Through its Health Benefits businesses – UnitedHealthcare, Ovations and AmeriChoice – the Company provides network-based health care benefits and related services for a full spectrum of customers. UnitedHealthcare serves employers ranging from sole proprietorships to large, multi-site and national employers, as well as students and individuals. In the Public and Senior Markets Group, the Company delivers UnitedHealthcare-branded health and well-being services to Americans over the age of 50 and manages health care services for state Medicaid and other publicly funded programs and their beneficiaries.

 
Quarterly Financial Performance
 

Three Months Ended

March 31,
2010

 

March 31,
2009

 

December 31,
2009

Revenues $21.64 billion $20.67 billion $20.20 billion
Earnings From Operations $1.68 billion $1.32 billion $1.15 billion
Operating Margin   7.8%   6.4%   5.7%
 
  • First quarter 2010 Health Benefits revenues increased $965 million or 5 percent year-over-year to $21.6 billion. The revenue advance was driven by growth of 1.0 million people served across the public and senior markets in the past year and rate increases reflecting underlying medical cost trends, offset by a decrease of 0.9 million people served in the commercial benefits market, principally reflecting the significant decline in U.S. employment over the past year.
  • Health Benefits earnings from operations for the first quarter of 2010 increased year-over-year to $1.7 billion. The first quarter operating margin improved to 7.8 percent due to continued operating cost discipline and appropriate medical cost management on behalf of government and commercial customers in the latter part of 2009 and the first quarter of 2010.
  • The Company is moving to concentrate its marketing and product positioning in the benefits markets around its strongest benefits brand – UnitedHealthcare. Consumer branding has become increasingly important in health care, and there are opportunities to better leverage the widely recognized UnitedHealthcare brand. These actions align with efforts to increasingly share leverageable infrastructure across the benefits businesses to further improve performance and reduce operating costs. The Public and Senior Markets businesses of AmeriChoice and Ovations will retain their distinctive market-facing strategies, supported by the UnitedHealthcare brand. The Company expects the in-market transitions to UnitedHealthcare branding to occur over the next several quarters.
  • UnitedHealthcare revenues of $10 billion decreased 3 percent year-over-year due to a decrease in consumers served.

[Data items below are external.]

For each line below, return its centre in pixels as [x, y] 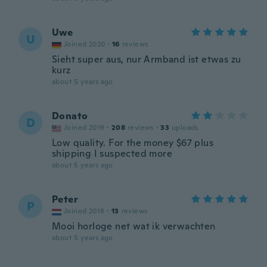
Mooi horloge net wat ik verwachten [134, 226]
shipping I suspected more [112, 153]
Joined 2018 [84, 211]
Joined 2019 [84, 128]
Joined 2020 [85, 44]
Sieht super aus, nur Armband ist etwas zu [147, 59]
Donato [70, 116]
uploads [185, 128]

First quarter 2010 results included growth of 170,000 people in fee-based programs offset by a decrease of 275,000 people in risk-based benefit plans. Absent employment attrition at continuing clients, the business would have posted sequential growth in people served in the first quarter.
  • UnitedHealthcare’s medical care ratio of 79.1 percent decreased from 81.5 percent in the first quarter of 2009 due to a lighter-than-expected influenza season, the impact of adverse weather on patients’ use of the health system for non-urgent care, a greater mix of higher deductible products – which typically incur greater medical expense later in the calendar year, increasingly effective clinical engagement programs and prior period favorable development reflecting lower medical costs incurred in the latter part of 2009.
  • First quarter Ovations revenues of $9.3 billion grew $873 million or 10 percent year-over-year. This strong growth included notable revenue advances in the Medicare Advantage, Medicare Supplement and Part D prescription drug businesses. The Company’s senior health business now serves nearly 9 million individuals in total, having increased its customer base in its primary offerings by 665,000 people in the past twelve months.
    • In Medicare Advantage, the Company brought its services to 215,000 more seniors in first quarter 2010 and to 310,000 over the past twelve months, an 18 percent year-over-year increase.
    • Growth in active Medicare Supplement products continued, with the number of seniors served increasing by 115,000 or 4 percent in the past twelve months, including 35,000 people in the first quarter of 2010.
    • At March 31, 2010, 4.5 million people participated in the Company’s stand-alone Part D prescription drug plans, an increase of 240,000 people in both the first quarter and over the past twelve months.
  • First quarter 2010 AmeriChoice Medicaid revenues of $2.3 billion increased $425 million or 22 percent year-over-year, driven by strong membership growth. During the past twelve months, Medicaid programs grew by 350,000 people, including 145,000 in the first quarter, to a total of 3 million people. Year-over-year organic membership growth of 13 percent was driven by continued geographic expansion and an overall increase in Medicaid program participation due to the economic downturn.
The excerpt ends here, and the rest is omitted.